Mendengar teriakan dari menantunya, Lidia bergegas menuju kamar sang anak. Tak lama, semua orang berkumpul di depan kamar, termasuk Bagas yang datang tergesa-gesa dengan rambut masih basah.
Betapa terkejutnya mereka melihat Aluna yang sedang dicekik oleh Vita. Lidia segera pergi ke belakang untuk mengambil sesuatu.
"Aluna!" pekik Almira, Hasan, dan Raka serempak.
"Sayang, kamu sudah gila, hah?!" bentak Bagas sambil mencoba melepaskan tangan Vita dari leher Aluna yang sudah terbatuk-batuk.
"Bun—Bunda, ahh... lepaskan..." ucap Aluna, kesulitan bernapas.
"Kamu harus mati... hihihi..." Suara Vita berubah menjadi suara anak kecil. Bagas langsung mundur. Dia mengenali suara itu.
"Helena..." desisnya.
"Helena?" seru anak-anak hampir bersamaan, menatap Vita yang masih mencekik Aluna.
Lidia datang dengan semangkuk air di tangan.
"Helena, lepaskan cucuku!" bentak Lidia dengan tegas. Bukannya dilepas, cengkeraman Vita justru makin kuat.

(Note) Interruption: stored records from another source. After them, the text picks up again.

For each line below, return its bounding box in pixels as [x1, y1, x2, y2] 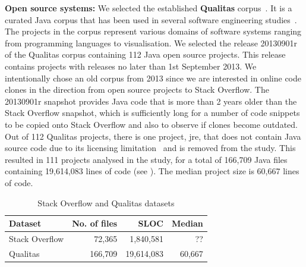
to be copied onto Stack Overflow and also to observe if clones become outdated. [5, 118, 298, 130]
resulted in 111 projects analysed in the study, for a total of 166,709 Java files [5, 153, 288, 165]
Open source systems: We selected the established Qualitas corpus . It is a [5, 2, 292, 14]
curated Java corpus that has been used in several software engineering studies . [5, 13, 297, 26]
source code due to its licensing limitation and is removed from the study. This [5, 142, 296, 154]
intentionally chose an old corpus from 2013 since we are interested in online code [5, 71, 301, 84]
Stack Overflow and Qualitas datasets [37, 196, 175, 209]
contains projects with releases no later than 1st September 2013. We [5, 59, 257, 72]
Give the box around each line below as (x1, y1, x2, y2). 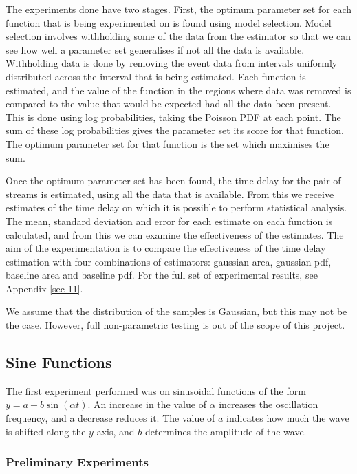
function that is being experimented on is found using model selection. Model (6, 15, 332, 30)
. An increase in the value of (87, 397, 206, 411)
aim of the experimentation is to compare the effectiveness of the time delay (6, 241, 326, 255)
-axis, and (93, 424, 135, 438)
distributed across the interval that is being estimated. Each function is (6, 69, 306, 83)
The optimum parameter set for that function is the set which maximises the (6, 136, 329, 151)
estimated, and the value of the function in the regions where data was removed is (6, 83, 351, 97)
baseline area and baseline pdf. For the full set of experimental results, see (6, 268, 318, 282)
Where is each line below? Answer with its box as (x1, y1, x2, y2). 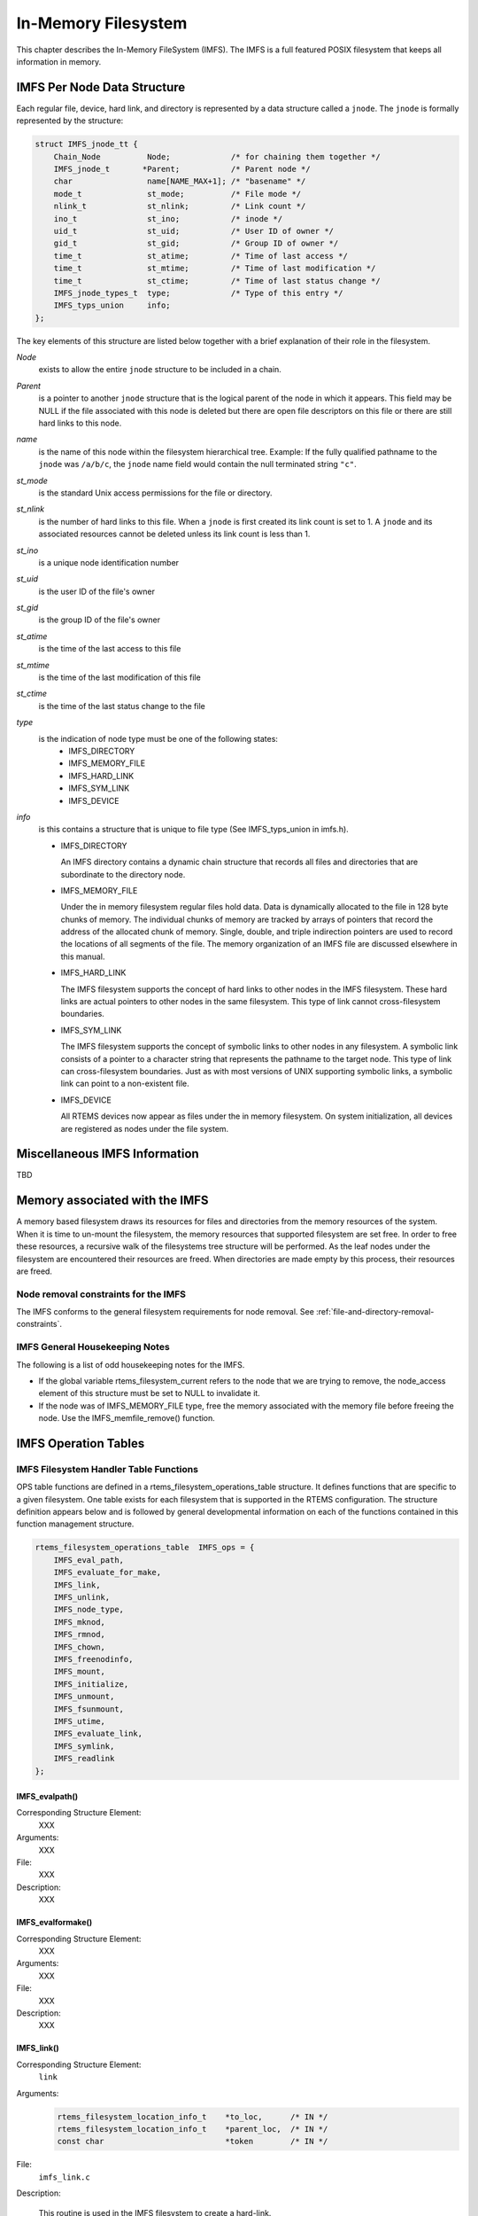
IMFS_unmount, (53, 1691, 115, 1702)
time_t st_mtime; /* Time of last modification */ (53, 263, 376, 274)
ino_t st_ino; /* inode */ (53, 214, 283, 223)
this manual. (60, 951, 105, 962)
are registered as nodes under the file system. (60, 1123, 229, 1134)
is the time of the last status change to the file (38, 700, 205, 711)
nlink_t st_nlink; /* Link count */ (53, 201, 306, 212)
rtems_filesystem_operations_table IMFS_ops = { (35, 1542, 255, 1553)
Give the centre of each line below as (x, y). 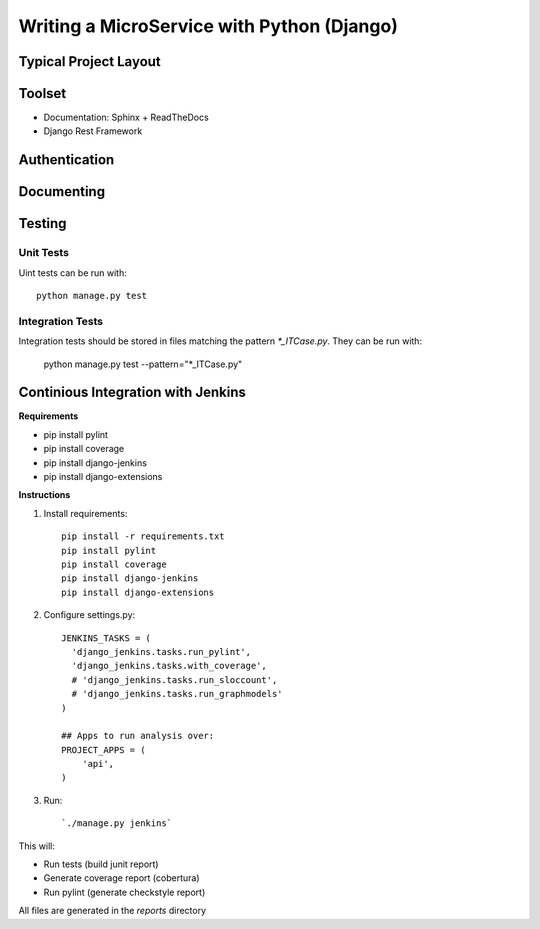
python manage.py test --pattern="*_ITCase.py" (143, 364)
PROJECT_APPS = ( (103, 749)
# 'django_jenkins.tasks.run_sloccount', (174, 679)
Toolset (42, 93)
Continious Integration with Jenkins (132, 392)
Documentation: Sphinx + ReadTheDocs (126, 117)
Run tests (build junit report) (101, 864)
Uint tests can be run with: (72, 272)

"Helena, aku peringatkan kamu!" Lidia mulai menyiramkan air ke tubuh Vita.
"Ahh! Panas! Panas!" pekik Vita, akhirnya melepaskan Aluna dan jatuh ke lantai.
Aluna terduduk lemas, terus terbatuk-batuk. Almira memeluknya erat, Hasan memberinya air minum. Raka hanya terpaku menyaksikan semuanya.

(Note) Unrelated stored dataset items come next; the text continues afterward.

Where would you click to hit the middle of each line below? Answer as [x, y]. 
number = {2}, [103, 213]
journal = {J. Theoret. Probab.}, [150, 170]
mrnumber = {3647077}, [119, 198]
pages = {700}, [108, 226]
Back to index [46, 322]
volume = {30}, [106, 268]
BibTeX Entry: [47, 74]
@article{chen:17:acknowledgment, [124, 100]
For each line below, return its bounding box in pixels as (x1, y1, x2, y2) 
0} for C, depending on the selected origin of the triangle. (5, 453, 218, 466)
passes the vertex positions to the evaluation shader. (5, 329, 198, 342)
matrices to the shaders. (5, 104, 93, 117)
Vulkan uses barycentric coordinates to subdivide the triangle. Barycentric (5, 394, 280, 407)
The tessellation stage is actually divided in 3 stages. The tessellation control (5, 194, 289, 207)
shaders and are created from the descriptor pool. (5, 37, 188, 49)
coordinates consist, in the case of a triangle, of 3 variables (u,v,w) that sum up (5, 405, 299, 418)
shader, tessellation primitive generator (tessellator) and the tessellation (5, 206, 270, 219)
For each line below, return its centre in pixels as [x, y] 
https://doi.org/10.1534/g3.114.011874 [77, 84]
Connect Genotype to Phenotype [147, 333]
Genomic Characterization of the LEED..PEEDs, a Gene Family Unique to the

Vita mengerang dan mengerjapkan mata, menatap semua orang di sekelilingnya.
"Ada apa ini, Mas?" lirihnya.
"Sayang, kamu sadar?" tanya Bagas cemas.
"Memang aku kenapa?"
Vita menatap Aluna yang memegangi lehernya.

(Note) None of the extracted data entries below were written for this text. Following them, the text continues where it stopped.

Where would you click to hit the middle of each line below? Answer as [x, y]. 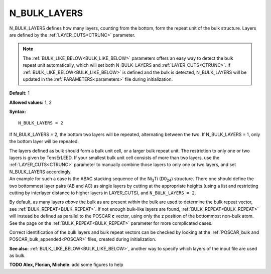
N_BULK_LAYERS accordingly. [41, 172]
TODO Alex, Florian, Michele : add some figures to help [66, 265]
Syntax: [18, 112]
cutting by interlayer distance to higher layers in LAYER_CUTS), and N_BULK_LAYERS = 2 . [103, 193]
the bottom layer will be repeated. [44, 142]
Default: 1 [20, 93]
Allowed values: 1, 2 [31, 102]
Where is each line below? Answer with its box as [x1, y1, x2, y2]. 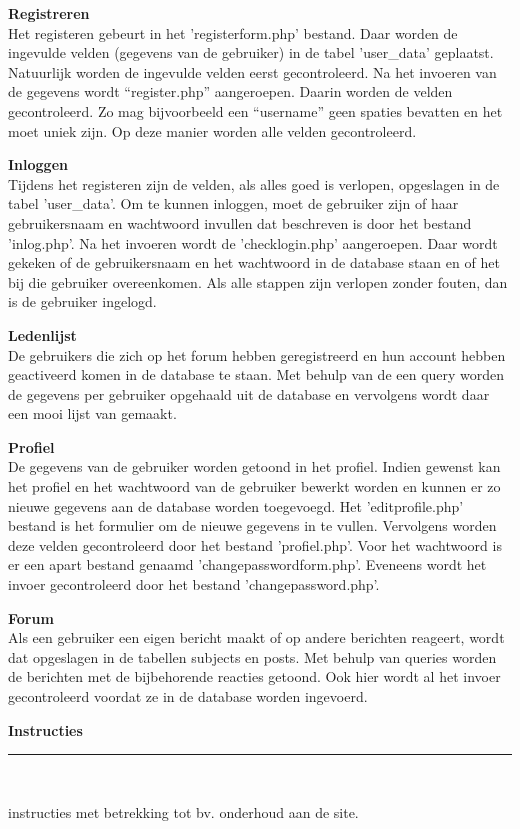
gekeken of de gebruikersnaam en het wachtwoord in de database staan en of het [8, 252, 500, 273]
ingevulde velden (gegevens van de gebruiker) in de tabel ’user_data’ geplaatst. [8, 42, 494, 63]
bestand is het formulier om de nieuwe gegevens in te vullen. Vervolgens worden [8, 515, 497, 536]
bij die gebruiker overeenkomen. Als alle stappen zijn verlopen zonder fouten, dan [8, 271, 508, 292]
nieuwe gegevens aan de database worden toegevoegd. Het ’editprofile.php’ [8, 495, 464, 516]
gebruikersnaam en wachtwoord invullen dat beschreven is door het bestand [8, 212, 472, 233]
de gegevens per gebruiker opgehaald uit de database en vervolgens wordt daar [8, 383, 490, 404]
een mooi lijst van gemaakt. [8, 403, 177, 424]
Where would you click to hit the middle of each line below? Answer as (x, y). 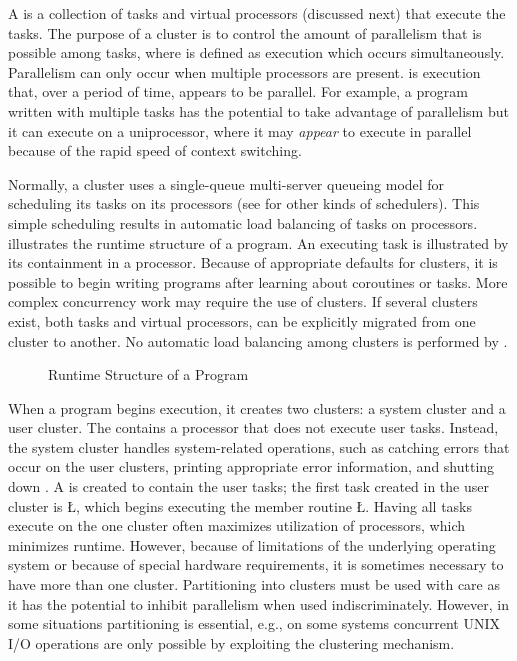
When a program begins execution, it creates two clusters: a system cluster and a (257, 407)
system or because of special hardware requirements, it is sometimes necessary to (256, 564)
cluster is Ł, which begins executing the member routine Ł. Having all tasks (240, 505)
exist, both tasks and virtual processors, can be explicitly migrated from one (242, 320)
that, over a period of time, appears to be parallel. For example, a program (238, 91)
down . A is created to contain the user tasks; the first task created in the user (248, 486)
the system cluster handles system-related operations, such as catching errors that (259, 446)
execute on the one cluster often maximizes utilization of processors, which (237, 525)
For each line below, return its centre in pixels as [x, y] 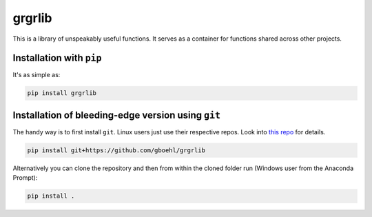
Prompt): [25, 178]
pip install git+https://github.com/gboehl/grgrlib [116, 150]
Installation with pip [57, 58]
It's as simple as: [37, 75]
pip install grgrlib [62, 93]
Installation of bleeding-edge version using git [116, 115]
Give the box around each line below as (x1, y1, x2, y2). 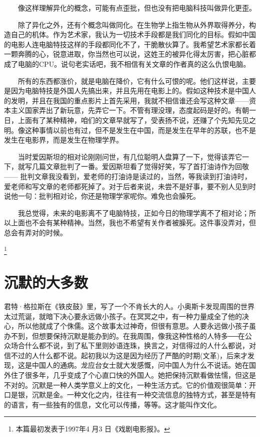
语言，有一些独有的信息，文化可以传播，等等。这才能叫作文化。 (10, 399, 221, 409)
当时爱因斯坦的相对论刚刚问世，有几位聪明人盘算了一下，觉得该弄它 (17, 151, 242, 162)
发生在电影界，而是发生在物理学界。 (4, 134, 123, 145)
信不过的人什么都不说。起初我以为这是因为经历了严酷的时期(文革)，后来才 (4, 350, 247, 360)
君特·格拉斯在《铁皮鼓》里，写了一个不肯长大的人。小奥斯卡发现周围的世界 (4, 301, 254, 311)
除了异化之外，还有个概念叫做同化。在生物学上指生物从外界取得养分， (17, 19, 249, 30)
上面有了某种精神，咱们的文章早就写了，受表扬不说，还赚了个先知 (17, 114, 235, 125)
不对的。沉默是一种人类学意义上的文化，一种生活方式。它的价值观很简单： (4, 379, 249, 390)

"Aluna, kamu kenapa, Nak?"
"Kamu... tidak ingat apa yang baru saja terjadi?" tanya Bagas.
"Memang ada apa, Mas?"
"Sudahlah, kamu nggak apa-apa, Vit. Tadi kamu hanya melamun," sela Lidia, menenangkan.
"Ayo semuanya, kita sarapan dulu. Aluna, biar Oma yang obati kamu."
"Baik, Oma," sahut Aluna pelan. Mereka pun meninggalkan kamar.
"Apa yang sebenarnya terjadi, Mas?" tanya Vita lagi. Seingatnya, dia hanya menyisir rambut, lalu melihat sosok anak perempuan di cermin. Setelah itu, semuanya gelap.
"Kamu tadi sempat kemasukan... mungkin penunggu pohon dekat ayunan," jawab Bagas hati-hati.
"Apa?! Hii... kok bisa sih, Mas?"
"Sudahlah, ayo sarapan. Kamu masih pusing?"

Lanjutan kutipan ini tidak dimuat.